HEADERS = {'Connection': 'keep-alive',
           'Host': 'stats.nba.com',
           'Origin': 'http://stats.nba.com',
           'Upgrade-Insecure-Requests': '1',
           'Referer': 'stats.nba.com',
           'x-nba-stats-origin': 'stats',
           'x-nba-stats-token': 'true',
           'Accept-Language': 'en-US,en;q=0.9',
           "X-NewRelic-ID": "VQECWF5UChAHUlNTBwgBVw==",
           'User-Agent': 'Mozilla/5.0 (Macintosh; Intel Mac OS X 10_14_6)' +\
                         ' AppleWebKit/537.36 (KHTML, like Gecko)' + \
                         ' Chrome/81.0.4044.129 Safari/537.36'}

pd.options.mode.chained_assignment = None  # Disabling pandas SetWithCopyWarnings

In [None]:
# Scraping lineup data for every season and every team

league_id = '00'
group_quantity = '5'
per_mode = 'Totals'
plus_minus = 'N'
rank = 'N'
pace_adjust = 'N'
measure_type = 'Advanced'
period = '0'
vs_conference = ''
last_n_games = '0'
location = ''
outcome = ''

for year in years:

    team_df = pd.read_csv(Read in csv for teams)
    team_ids = team_df['GROUP_SET'].tolist()
    team_net_ratings = team_df['NET_RATING'].tolist()

    season = year
    vs_division = ''
    game_segment = ''
    month = '0'
    season_type = 'Regular Season'
    game_scope = ''
    player_experience = ''
    player_position = ''
    starters_bench = ''

    lineup_data = league_dash.LeagueDash(headers=HEADERS,
                                endpoint='leaguedashlineups',
                                league_id = league_id,
                                group_quantity = group_quantity,
                                per_mode = per_mode,
                                plus_minus = plus_minus,
                                rank = rank,
                                pace_adjust = pace_adjust,
                                measure_type = measure_type,
                                period = period,
                                vs_conference = vs_conference,
                                last_n_games = last_n_games,
                                #team_id = team_id,
                                location = location,
                                outcome = outcome,
                                #date_from = date_from,
                                #date_to = date_to,
                                #opp_team_id = opp_team_id,
                                season = season,
                                vs_division = vs_division,
                                game_segment = game_segment,
                                month = month,
                                season_type = season_type,
                                game_scope = game_scope,
                                player_experience = player_experience,
                                player_position = player_position,
                                starters_bench = starters_bench)
    time.sleep(10)

    lineup_df = pd.DataFrame(lineup_data.data['Lineups'])
    rows_to_drop = []
    # print(len(lineup_df))

    for i in range(len(lineup_df)):
        minutes_together = int(lineup_df.loc[i, 'MIN'])
        possessions_together = lineup_df.loc[i, 'POSS']
        net_rating = lineup_df.loc[i, 'NET_RATING']
        team_identification = lineup_df.loc[i, 'TEAM_ID']
        if (possessions_together / 600) >= 1:
            lineup_df.loc[i, 'R'] = net_rating
        elif (possessions_together / 600) < 1:
            index = team_ids.index(team_identification)
            team_net_rating = team_net_ratings[index]
            lineup_df.loc[i, 'R'] = ((possessions_together / 600) * net_rating) + (1 - (possessions_together / 600)) * team_net_rating
        if minutes_together < 48:
            rows_to_drop.append(i)

    lineup_df = lineup_df.drop(rows_to_drop, axis = 0)
    print(f"{season} lineup information scraped.")
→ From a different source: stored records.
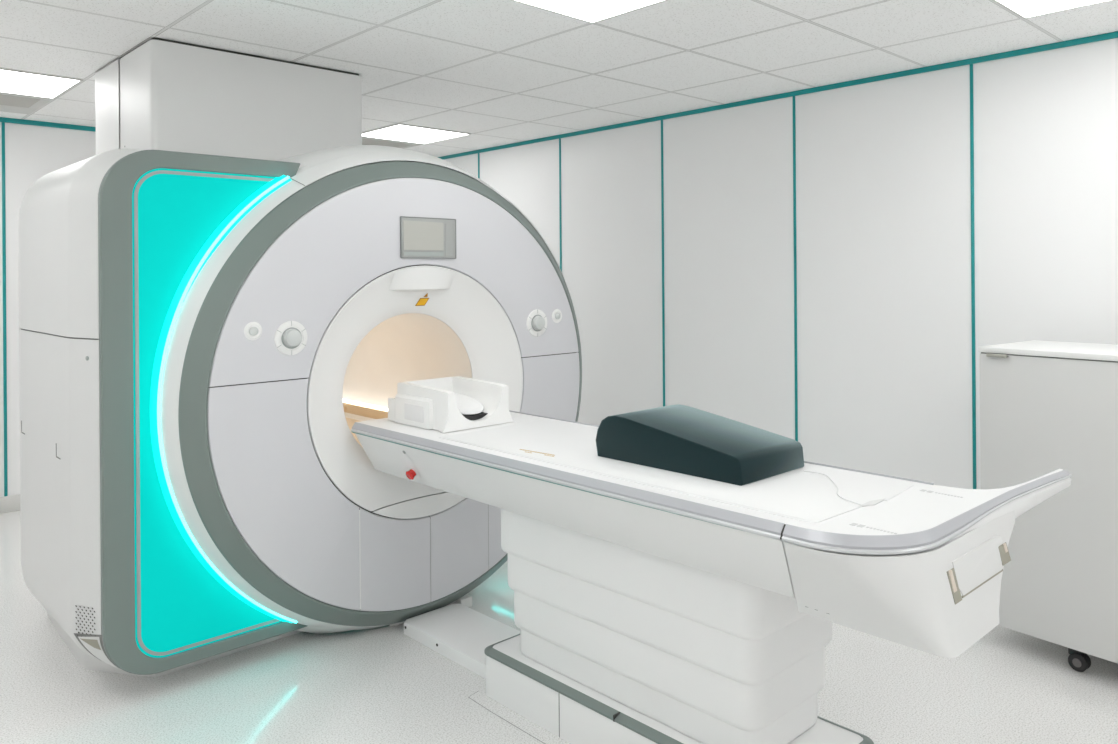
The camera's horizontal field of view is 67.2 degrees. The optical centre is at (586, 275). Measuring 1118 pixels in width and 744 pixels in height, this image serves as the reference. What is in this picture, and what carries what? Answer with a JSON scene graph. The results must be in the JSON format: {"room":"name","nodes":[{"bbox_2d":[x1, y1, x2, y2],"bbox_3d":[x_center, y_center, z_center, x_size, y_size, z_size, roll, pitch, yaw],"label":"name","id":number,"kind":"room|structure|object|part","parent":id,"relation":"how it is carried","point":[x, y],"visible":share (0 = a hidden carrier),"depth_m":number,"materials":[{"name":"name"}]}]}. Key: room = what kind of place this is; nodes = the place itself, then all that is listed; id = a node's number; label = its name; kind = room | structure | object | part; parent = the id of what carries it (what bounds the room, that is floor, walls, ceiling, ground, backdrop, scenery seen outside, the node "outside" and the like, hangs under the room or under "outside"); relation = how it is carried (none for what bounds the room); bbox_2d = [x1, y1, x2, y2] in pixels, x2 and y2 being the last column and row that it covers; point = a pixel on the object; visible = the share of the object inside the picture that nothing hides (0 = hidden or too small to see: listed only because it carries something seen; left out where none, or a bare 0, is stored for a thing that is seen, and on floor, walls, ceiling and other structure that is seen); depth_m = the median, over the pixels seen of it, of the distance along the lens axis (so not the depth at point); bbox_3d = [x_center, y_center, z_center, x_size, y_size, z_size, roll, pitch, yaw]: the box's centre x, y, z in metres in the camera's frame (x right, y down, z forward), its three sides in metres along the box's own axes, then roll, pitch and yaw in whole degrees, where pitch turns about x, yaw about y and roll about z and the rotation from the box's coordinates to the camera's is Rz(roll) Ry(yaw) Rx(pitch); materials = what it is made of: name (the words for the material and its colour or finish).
{"room":"radiology room","nodes":[
{"label":"radiology room","id":0,"kind":"room"},
{"bbox_2d":[0,122,95,496],"bbox_3d":[-3.543,0.242,5.303,5.750,2.434,0.100,0,0,-44],"label":"wall","id":1,"kind":"structure","parent":0,"point":[32,152],"depth_m":5.23,"materials":[{"name":"white paint"}]},
{"bbox_2d":[1,122,7,495],"bbox_3d":[-3.588,0.207,5.185,0.017,2.304,0.007,0,0,-44],"label":"trim","id":2,"kind":"structure","parent":1,"relation":"attached to","point":[3,123],"depth_m":5.18,"materials":[{"name":"teal metal"}]},
{"bbox_2d":[0,494,19,513],"bbox_3d":[-3.459,1.408,5.297,5.650,0.100,0.014,0,0,-44],"label":"baseboard","id":3,"kind":"structure","parent":1,"relation":"attached to","point":[11,503],"depth_m":5.19,"materials":[{"name":"white plastic"}]},
{"bbox_2d":[0,117,95,131],"bbox_3d":[-3.482,-0.960,5.296,5.640,0.030,0.010,0,0,-44],"label":"trim","id":4,"kind":"structure","parent":1,"relation":"attached to","point":[2,119],"depth_m":5.34,"materials":[{"name":"teal metal"}]},
{"bbox_2d":[0,0,1117,156],"bbox_3d":[-0.398,-1.040,2.151,5.850,0.080,9.020,0,0,-44],"label":"ceiling","id":5,"kind":"structure","parent":0,"point":[498,72],"depth_m":3.65,"materials":[{"name":"tile"}]},
{"bbox_2d":[0,92,52,113],"bbox_3d":[-3.357,-0.970,4.649,0.580,0.012,0.582,0,0,-44],"label":"ceiling vent","id":6,"kind":"object","parent":5,"relation":"in","point":[13,103],"visible":1,"depth_m":4.72,"materials":[{"name":"white metal"}]},
{"bbox_2d":[0,68,82,98],"bbox_3d":[-2.938,-0.976,4.221,0.584,0.006,0.584,0,0,-44],"label":"recessed light","id":7,"kind":"object","parent":5,"relation":"in","point":[11,81],"visible":1,"depth_m":4.28,"materials":[{"name":"white plastic"}]},
{"bbox_2d":[362,137,422,148],"bbox_3d":[-1.642,-0.983,6.328,0.580,0.012,0.582,0,0,-44],"label":"ceiling vent","id":8,"kind":"object","parent":5,"relation":"in","point":[365,140],"visible":0.3,"depth_m":6.24,"materials":[{"name":"white metal"}]},
{"bbox_2d":[362,124,470,143],"bbox_3d":[-1.223,-0.989,5.900,0.584,0.006,0.584,0,0,-44],"label":"recessed light","id":9,"kind":"object","parent":5,"relation":"in","point":[397,132],"visible":0.84,"depth_m":5.88,"materials":[{"name":"white plastic"}]},
{"bbox_2d":[511,0,667,23],"bbox_3d":[0.018,-0.999,2.916,0.584,0.006,0.584,0,0,-44],"label":"recessed light","id":10,"kind":"object","parent":5,"relation":"in","point":[590,11],"visible":1,"depth_m":3.12,"materials":[{"name":"white plastic"}]},
{"bbox_2d":[992,0,1112,18],"bbox_3d":[1.714,-1.012,2.898,0.584,0.006,0.584,0,0,-44],"label":"recessed light","id":11,"kind":"object","parent":5,"relation":"in","point":[1025,9],"visible":1,"depth_m":3.15,"materials":[{"name":"white plastic"}]},
{"bbox_2d":[0,510,1117,743],"bbox_3d":[-0.379,1.474,2.150,5.850,0.080,9.020,0,0,-44],"label":"floor","id":12,"kind":"structure","parent":0,"point":[380,685],"depth_m":2.89,"materials":[{"name":"tile"}]},
{"bbox_2d":[18,145,581,676],"bbox_3d":[-1.273,0.440,3.965,2.244,2.002,1.667,0,0,-44],"label":"scanner","id":13,"kind":"object","parent":12,"relation":"on","point":[204,339],"visible":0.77,"depth_m":3.05,"materials":[{"name":"white plastic"}]},
{"bbox_2d":[75,605,95,636],"bbox_3d":[-1.678,1.160,2.816,0.120,0.113,0.004,0,0,30],"label":"vent","id":14,"kind":"object","parent":13,"relation":"attached to","point":[85,615],"depth_m":2.82,"materials":[{"name":"white plastic"}]},
{"bbox_3d":[-1.336,0.464,3.031,0.745,1.793,0.032,0,0,-44],"label":"frame","id":15,"kind":"part","parent":13,"relation":"part of","materials":[{"name":"plastic"}]},
{"bbox_3d":[-1.325,0.471,3.034,0.571,1.686,0.001,0,0,-44],"label":"glow panel","id":16,"kind":"part","parent":13,"relation":"part of","materials":[{"name":"teal plastic"}]},
{"bbox_2d":[150,175,292,622],"bbox_3d":[-1.293,0.472,3.029,0.508,1.719,0.048,0,0,-44],"label":"light strip","id":17,"kind":"object","parent":13,"relation":"attached to","point":[193,217],"depth_m":2.93,"materials":[{"name":"teal plastic"}]},
{"bbox_2d":[95,38,361,160],"bbox_3d":[-1.740,-0.722,4.108,0.974,0.534,0.833,0,0,-44],"label":"duct","id":18,"kind":"object","parent":13,"relation":"on","point":[162,94],"visible":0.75,"depth_m":3.74,"materials":[{"name":"metal"}]},
{"bbox_3d":[-1.058,0.225,3.028,0.064,0.064,0.025,0,0,-44],"label":"knob","id":19,"kind":"part","parent":13,"relation":"part of","materials":[{"name":"white plastic"}]},
{"bbox_3d":[-1.141,0.685,4.271,0.036,0.054,0.790,0,0,-44],"label":"bore rail","id":20,"kind":"part","parent":13,"relation":"part of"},
{"bbox_2d":[343,399,387,410],"bbox_3d":[-1.141,0.654,4.271,0.032,0.006,0.790,0,0,-44],"label":"lamp","id":21,"kind":"object","parent":13,"relation":"on","point":[358,404],"depth_m":4.26,"materials":[{"name":"white plastic"}]},
{"bbox_3d":[-0.640,1.382,3.595,0.491,0.088,0.050,0,0,-44],"label":"foot rail","id":22,"kind":"part","parent":13,"relation":"part of","materials":[{"name":"grey plastic"}]},
{"bbox_3d":[-0.219,0.217,3.849,0.064,0.064,0.025,0,0,-44],"label":"knob","id":23,"kind":"part","parent":13,"relation":"part of","materials":[{"name":"white plastic"}]},
{"bbox_2d":[404,604,519,678],"bbox_3d":[-0.436,1.410,3.267,0.279,0.050,0.615,0,0,-44],"label":"cover","id":24,"kind":"object","parent":12,"relation":"on","point":[460,633],"visible":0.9,"depth_m":3.27,"materials":[{"name":"white plastic"}]},
{"bbox_2d":[468,691,544,743],"bbox_3d":[-0.135,1.431,2.618,0.060,0.001,0.746,0,0,-44],"label":"trim","id":25,"kind":"structure","parent":12,"relation":"on","point":[477,691],"depth_m":2.71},
{"bbox_2d":[351,376,1071,743],"bbox_3d":[0.245,0.919,2.828,1.041,1.020,2.266,0,0,-44],"label":"table","id":26,"kind":"object","parent":12,"relation":"on","point":[652,605],"depth_m":2.30,"materials":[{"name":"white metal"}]},
{"bbox_3d":[-0.651,0.517,3.172,0.006,0.062,0.130,0,0,-44],"label":"recess panel","id":27,"kind":"part","parent":26,"relation":"part of","materials":[{"name":"white plastic"}]},
{"bbox_3d":[-0.540,0.491,3.284,0.328,0.152,0.395,0,0,-44],"label":"head coil","id":28,"kind":"part","parent":26,"relation":"part of","materials":[{"name":"white plastic"}]},
{"bbox_3d":[-0.233,0.579,2.592,0.018,0.024,1.932,0,0,-44],"label":"rail","id":29,"kind":"part","parent":26,"relation":"part of","materials":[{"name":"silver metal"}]},
{"bbox_3d":[-0.022,0.686,2.798,0.606,0.170,1.938,0,0,-44],"label":"panel","id":30,"kind":"part","parent":26,"relation":"part of","materials":[{"name":"white plastic"}]},
{"bbox_3d":[0.216,1.282,2.603,0.431,0.018,1.245,0,0,-44],"label":"trim","id":31,"kind":"part","parent":26,"relation":"part of","materials":[{"name":"white plastic"}]},
{"bbox_2d":[596,404,803,485],"bbox_3d":[0.330,0.493,2.542,0.311,0.135,0.554,0,0,-44],"label":"wedge","id":32,"kind":"object","parent":26,"relation":"on","point":[678,438],"visible":1,"depth_m":2.44,"materials":[{"name":"black leather"}]},
{"bbox_3d":[0.219,0.562,2.963,0.005,0.006,2.015,0,0,-44],"label":"rail","id":33,"kind":"part","parent":26,"relation":"part of","materials":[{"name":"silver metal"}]},
{"bbox_2d":[803,470,862,505],"bbox_3d":[0.650,0.555,2.213,0.048,0.003,0.368,0,0,-4],"label":"cord","id":34,"kind":"object","parent":26,"relation":"on","point":[803,470],"visible":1,"depth_m":2.20,"materials":[{"name":"grey plastic"}]},
{"bbox_3d":[0.234,0.575,2.840,1.033,0.024,2.232,0,0,-44],"label":"rail","id":35,"kind":"part","parent":26,"relation":"part of","materials":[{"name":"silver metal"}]},
{"bbox_3d":[0.909,0.665,1.947,0.284,0.073,0.028,0,0,-44],"label":"latch plate","id":36,"kind":"part","parent":26,"relation":"part of","materials":[{"name":"white plastic"}]},
{"bbox_2d":[978,340,1117,671],"bbox_3d":[2.065,0.842,2.912,0.490,1.146,1.208,0,0,-38],"label":"base cabinet","id":37,"kind":"object","parent":12,"relation":"on","point":[1046,407],"visible":0.94,"depth_m":3.02,"materials":[{"name":"laminate"}]},
{"bbox_3d":[1.551,0.302,3.179,0.022,0.013,0.076,0,0,-38],"label":"handle","id":38,"kind":"part","parent":37,"relation":"part of","materials":[{"name":"metal"}]},
{"bbox_3d":[2.067,0.280,2.917,0.474,0.021,1.208,0,0,-38],"label":"panel","id":39,"kind":"part","parent":37,"relation":"part of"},
{"bbox_2d":[443,38,1117,488],"bbox_3d":[1.666,0.202,4.161,0.100,2.434,9.020,0,0,-44],"label":"wall","id":40,"kind":"structure","parent":0,"point":[883,184],"depth_m":4.39,"materials":[{"name":"white paint"}]},
{"bbox_2d":[478,153,479,178],"bbox_3d":[-0.848,0.235,6.654,0.007,2.408,0.015,0,0,-44],"label":"trim","id":41,"kind":"structure","parent":40,"relation":"attached to","point":[478,153],"depth_m":6.65,"materials":[{"name":"metal"}]},
{"bbox_2d":[559,138,561,271],"bbox_3d":[-0.183,0.230,5.975,0.007,2.408,0.015,0,0,-44],"label":"trim","id":42,"kind":"structure","parent":40,"relation":"attached to","point":[559,138],"depth_m":5.97,"materials":[{"name":"paint"}]},
{"bbox_2d":[661,120,664,405],"bbox_3d":[0.481,0.225,5.296,0.007,2.408,0.015,0,0,-44],"label":"trim","id":43,"kind":"structure","parent":40,"relation":"attached to","point":[662,182],"depth_m":5.29,"materials":[{"name":"paint"}]},
{"bbox_2d":[438,31,1117,158],"bbox_3d":[1.618,-1.002,4.123,0.010,0.026,8.820,0,0,-44],"label":"trim","id":44,"kind":"structure","parent":40,"relation":"attached to","point":[1112,35],"depth_m":4.44,"materials":[{"name":"teal metal"}]},
{"bbox_2d":[793,96,797,440],"bbox_3d":[1.145,0.219,4.618,0.007,2.408,0.015,0,0,-44],"label":"trim","id":45,"kind":"structure","parent":40,"relation":"attached to","point":[794,125],"depth_m":4.61,"materials":[{"name":"teal metal"}]},
{"bbox_2d":[970,64,975,488],"bbox_3d":[1.809,0.214,3.939,0.007,2.408,0.015,0,0,-44],"label":"trim","id":46,"kind":"structure","parent":40,"relation":"attached to","point":[971,65],"depth_m":3.94,"materials":[{"name":"teal metal"}]}
]}
    lineup_df.to_csv(Save csv in each season's folder, index = False)

In [None]:
# Iterating through lineup data frames for each season and counting number of players in each cluster

for i, year in enumerate(years):
    df = pd.read_csv(Read in lineup csv for season)

    all_players_df = pd.read_csv(Read in season's csv with player archetypes)

    players_ids = all_players_df['PLAYER_ID'].tolist()
    players_pie = all_players_df['PIE'].tolist()

    for j in range(len(players_ids)):
        players_ids[j] = str(players_ids[j])
    players_clusters = all_players_df['Cluster'].tolist()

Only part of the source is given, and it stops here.